Folks who follow this blog will know that I try to strike a balance between topical, practitioner-oriented pieces and more academic articles such as scientific papers & other peer-reviewed content. I’m not always successful, but firmly believe that the most valuable use of this channel is to provide practical insights backed up by a solid theoretical basis wherever possible. Of course, it’s not an easy line to tread… get the balance wrong and you can end up with worthy but dull academic pieces that extend only marginally beyond the bounds of a narrow research community. Or conversely, anecdotal experiences that have little chance of delivering insights that generalise to other contexts and individuals.
But occasionally we get to deal with a theme that genuinely does cross boundaries – in other words, one that has a clear foundation in scientific research, but with immediate implications for design practitioners. I’m talking in particular about the search modes work – a theme that I’m finding has increasing value both as a way of describing information-seeking behaviour and for defining the types of design interventions and strategies needed to support that behaviour. At the moment, I’m working with Joe Lamantia and Stephann Makri to validate the initial framework, extending it to new domains and using on our own insights and practical experience to test its validity.

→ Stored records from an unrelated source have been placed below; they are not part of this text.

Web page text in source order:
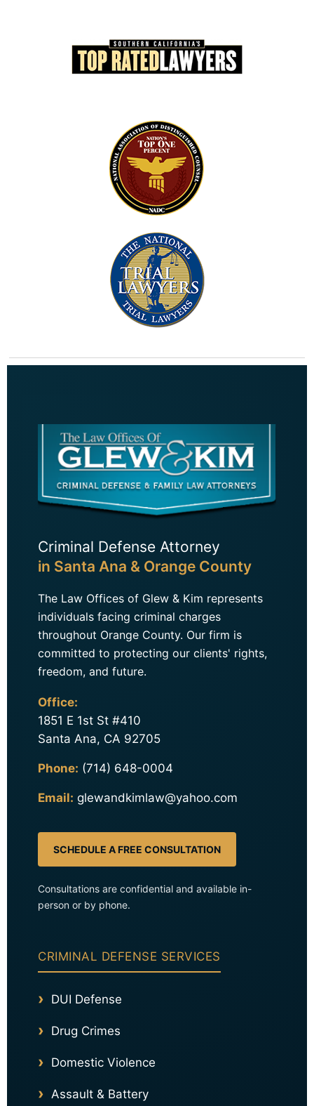
Criminal Defense Attorney
in Santa Ana & Orange County
The Law Offices of Glew & Kim represents
individuals facing criminal charges
throughout Orange County. Our firm is
committed to protecting our clients' rights,
freedom, and future.
Office:
1851 E 1st St #410
Santa Ana, CA 92705
Phone: (714) 648-0004
Email: glewandkimlaw@yahoo.com
SCHEDULE A FREE CONSULTATION
Consultations are confidential and available in-
person or by phone.
CRIMINAL DEFENSE SERVICES
DUI Defense
Drug Crimes
Domestic Violence
Assault & Battery

But we’ve reached a point where we’ve gone just about as far as we can with own insights and analysis. The coding process we’ve adopted is commonly used in the social sciences, but after a while the data starts to look increasingly like a Rorschach ink blot: we no longer perceive the ‘objective reality’ (to the extent that it exists) and instead see patterns and sequences that we expect to see (subconsciously or otherwise).
So, we need your help. Would you be interested in analysing our data? It entails reviewing our framework, then looking at a set of micro-scenarios and telling us what behaviours you see. I’m told the enterprise search scenarios take about 30 minutes to code, the site search ones perhaps 60 minutes. But if you have less time that we’ll of course be interested in any sort of constructive feedback – on both the process or its output.

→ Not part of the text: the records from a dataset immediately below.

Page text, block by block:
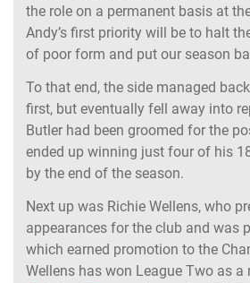
the role on a permanent basis at
Andy’s first priority will be to halt
of poor form and put our season
To that end, the side managed
first, but eventually fell away into
Butler had been groomed for the
ended up winning just four of his
by the end of the season.
Next up was Richie Wellens, who
appearances for the club and was
which earned promotion to the
Wellens has won League Two as a

We’d love to have your input on this. Feel free to contact me either here or offline!



Yes of course, very happy to help. I’ll try and get various members of our team to give feedback.
Thanks Charlie – glad to hear it! I’ll drop you a note offline…

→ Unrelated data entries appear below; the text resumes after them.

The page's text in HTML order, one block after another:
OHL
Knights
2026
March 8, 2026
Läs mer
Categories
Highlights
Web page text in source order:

I would be glad to support you in this analysis. Do you particular approach in mind or are you open ? On my side I’ve applied markovian models on such data which gave good understanding of the patterns.
Glad to hear it @gerdupont. Yes we do have a particular approach in mind, based on this model (which used a ‘grounded theory’ type approach): http://isquared.wordpress.com/2012/09/18/a-model-of-consumer-search-behaviour/
But of course we’re open to other possibilities. If you dop me a note with your email address I can send you further details. Thanks!